Once you reach the line containing "INFORMACIÓN [13, 313, 110, 330]" in the data below, restate each line word for word up to and including the one containing "ještě s RT nebo".

─── Records to process ───

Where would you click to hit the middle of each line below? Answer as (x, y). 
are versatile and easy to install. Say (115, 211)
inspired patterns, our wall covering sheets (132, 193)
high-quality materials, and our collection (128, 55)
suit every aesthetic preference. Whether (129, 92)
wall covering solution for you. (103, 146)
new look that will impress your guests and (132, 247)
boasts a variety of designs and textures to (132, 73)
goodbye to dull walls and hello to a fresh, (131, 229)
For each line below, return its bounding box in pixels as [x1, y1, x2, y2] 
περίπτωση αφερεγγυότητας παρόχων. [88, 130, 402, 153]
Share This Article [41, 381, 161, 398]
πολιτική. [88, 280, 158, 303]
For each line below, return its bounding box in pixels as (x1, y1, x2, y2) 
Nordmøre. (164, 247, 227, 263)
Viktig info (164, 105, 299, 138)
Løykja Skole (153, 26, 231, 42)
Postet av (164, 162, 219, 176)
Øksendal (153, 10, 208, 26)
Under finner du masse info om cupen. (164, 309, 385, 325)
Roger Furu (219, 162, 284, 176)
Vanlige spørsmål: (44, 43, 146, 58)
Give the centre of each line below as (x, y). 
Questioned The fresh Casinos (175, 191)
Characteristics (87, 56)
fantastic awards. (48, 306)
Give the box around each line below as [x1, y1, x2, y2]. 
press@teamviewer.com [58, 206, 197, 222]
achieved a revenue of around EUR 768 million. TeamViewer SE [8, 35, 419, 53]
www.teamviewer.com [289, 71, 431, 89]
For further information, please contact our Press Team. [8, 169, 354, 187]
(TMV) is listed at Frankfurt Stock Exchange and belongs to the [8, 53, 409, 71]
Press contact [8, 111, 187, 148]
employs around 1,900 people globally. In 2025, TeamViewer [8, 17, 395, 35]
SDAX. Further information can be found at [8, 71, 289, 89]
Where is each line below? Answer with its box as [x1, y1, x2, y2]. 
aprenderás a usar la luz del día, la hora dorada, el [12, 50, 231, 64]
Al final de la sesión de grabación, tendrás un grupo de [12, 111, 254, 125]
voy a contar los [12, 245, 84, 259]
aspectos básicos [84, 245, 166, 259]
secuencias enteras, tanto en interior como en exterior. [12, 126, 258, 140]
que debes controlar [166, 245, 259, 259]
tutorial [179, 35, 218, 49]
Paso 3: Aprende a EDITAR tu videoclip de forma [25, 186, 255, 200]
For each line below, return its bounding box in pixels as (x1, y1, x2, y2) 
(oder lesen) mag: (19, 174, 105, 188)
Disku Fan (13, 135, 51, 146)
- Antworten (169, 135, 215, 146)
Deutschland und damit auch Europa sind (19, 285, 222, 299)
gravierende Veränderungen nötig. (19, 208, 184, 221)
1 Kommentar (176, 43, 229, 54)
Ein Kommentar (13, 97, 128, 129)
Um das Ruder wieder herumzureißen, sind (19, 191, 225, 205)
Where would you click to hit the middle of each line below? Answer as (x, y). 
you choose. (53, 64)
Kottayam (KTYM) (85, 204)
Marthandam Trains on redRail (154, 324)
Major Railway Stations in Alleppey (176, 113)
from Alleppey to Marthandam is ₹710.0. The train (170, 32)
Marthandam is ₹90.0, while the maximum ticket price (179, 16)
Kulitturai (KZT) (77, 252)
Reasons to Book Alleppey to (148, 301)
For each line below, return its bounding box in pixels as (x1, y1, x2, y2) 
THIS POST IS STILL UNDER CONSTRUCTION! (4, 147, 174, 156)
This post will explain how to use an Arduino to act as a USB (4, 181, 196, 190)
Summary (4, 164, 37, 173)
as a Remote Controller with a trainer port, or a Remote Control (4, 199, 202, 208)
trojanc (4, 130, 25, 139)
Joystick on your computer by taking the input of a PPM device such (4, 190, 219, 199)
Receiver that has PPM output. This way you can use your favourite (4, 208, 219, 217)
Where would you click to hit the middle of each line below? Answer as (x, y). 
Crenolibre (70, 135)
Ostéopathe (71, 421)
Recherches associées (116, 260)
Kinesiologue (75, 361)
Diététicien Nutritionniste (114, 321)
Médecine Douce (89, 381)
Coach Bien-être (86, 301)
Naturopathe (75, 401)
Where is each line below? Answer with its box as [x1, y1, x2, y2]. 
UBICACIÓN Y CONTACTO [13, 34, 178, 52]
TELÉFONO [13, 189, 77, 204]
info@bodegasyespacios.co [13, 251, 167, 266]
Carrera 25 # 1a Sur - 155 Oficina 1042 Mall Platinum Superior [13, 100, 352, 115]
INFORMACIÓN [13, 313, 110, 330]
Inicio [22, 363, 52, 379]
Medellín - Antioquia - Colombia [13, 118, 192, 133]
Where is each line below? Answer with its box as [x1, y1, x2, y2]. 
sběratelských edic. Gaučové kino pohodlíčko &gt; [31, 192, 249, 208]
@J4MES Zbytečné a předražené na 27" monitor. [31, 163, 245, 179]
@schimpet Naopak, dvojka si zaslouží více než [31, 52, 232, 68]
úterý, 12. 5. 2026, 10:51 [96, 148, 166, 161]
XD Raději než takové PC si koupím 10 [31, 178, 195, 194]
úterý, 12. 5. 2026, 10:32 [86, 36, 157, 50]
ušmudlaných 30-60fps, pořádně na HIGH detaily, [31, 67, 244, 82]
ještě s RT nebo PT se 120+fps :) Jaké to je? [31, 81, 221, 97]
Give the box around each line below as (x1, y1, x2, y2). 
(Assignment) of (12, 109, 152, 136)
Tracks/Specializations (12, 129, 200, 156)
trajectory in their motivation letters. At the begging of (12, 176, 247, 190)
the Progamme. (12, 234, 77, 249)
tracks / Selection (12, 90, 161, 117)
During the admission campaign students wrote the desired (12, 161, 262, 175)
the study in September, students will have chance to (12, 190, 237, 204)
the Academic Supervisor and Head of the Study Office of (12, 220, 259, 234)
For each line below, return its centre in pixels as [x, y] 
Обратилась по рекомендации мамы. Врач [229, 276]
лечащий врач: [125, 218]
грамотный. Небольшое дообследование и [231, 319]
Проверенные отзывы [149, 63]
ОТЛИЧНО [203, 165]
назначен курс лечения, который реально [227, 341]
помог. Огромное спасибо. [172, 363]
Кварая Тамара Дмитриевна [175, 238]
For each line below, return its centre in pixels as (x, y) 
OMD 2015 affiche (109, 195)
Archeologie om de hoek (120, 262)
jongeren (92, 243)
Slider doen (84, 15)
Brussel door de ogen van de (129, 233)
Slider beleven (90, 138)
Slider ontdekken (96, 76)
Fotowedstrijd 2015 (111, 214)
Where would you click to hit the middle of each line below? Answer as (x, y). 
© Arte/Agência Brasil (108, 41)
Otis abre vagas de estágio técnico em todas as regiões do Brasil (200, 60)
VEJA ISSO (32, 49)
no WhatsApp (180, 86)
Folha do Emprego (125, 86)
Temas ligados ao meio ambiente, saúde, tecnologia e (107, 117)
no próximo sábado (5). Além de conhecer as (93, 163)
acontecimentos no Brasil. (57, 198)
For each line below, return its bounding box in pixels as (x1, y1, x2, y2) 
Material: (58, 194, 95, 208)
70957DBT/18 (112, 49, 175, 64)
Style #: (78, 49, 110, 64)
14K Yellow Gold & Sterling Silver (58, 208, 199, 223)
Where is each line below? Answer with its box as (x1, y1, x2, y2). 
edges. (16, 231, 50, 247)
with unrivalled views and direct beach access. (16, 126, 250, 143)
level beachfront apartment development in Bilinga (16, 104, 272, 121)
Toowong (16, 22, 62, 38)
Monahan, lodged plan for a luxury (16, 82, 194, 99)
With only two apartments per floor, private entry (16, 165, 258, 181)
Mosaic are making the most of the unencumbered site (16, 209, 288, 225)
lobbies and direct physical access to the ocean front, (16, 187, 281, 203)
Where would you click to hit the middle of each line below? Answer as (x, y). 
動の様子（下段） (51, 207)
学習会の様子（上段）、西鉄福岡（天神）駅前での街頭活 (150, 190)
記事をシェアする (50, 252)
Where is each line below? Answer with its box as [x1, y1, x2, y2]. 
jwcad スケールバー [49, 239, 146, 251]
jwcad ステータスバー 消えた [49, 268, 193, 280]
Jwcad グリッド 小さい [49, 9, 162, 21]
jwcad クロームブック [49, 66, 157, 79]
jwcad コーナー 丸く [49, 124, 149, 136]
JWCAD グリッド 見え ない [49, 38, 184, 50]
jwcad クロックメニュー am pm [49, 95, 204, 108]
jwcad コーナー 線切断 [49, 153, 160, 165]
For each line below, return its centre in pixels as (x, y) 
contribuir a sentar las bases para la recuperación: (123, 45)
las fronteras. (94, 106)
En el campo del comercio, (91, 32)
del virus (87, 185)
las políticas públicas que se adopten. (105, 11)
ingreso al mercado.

───

» Answer section
INFORMACIÓN [13, 313, 110, 330]
Inicio [22, 363, 52, 379]
Medellín - Antioquia - Colombia [13, 118, 192, 133]
Where is each line below? Answer with its box as [x1, y1, x2, y2]. 
sběratelských edic. Gaučové kino pohodlíčko &gt; [31, 192, 249, 208]
@J4MES Zbytečné a předražené na 27" monitor. [31, 163, 245, 179]
@schimpet Naopak, dvojka si zaslouží více než [31, 52, 232, 68]
úterý, 12. 5. 2026, 10:51 [96, 148, 166, 161]
XD Raději než takové PC si koupím 10 [31, 178, 195, 194]
úterý, 12. 5. 2026, 10:32 [86, 36, 157, 50]
ušmudlaných 30-60fps, pořádně na HIGH detaily, [31, 67, 244, 82]
ještě s RT nebo PT se 120+fps :) Jaké to je? [31, 81, 221, 97]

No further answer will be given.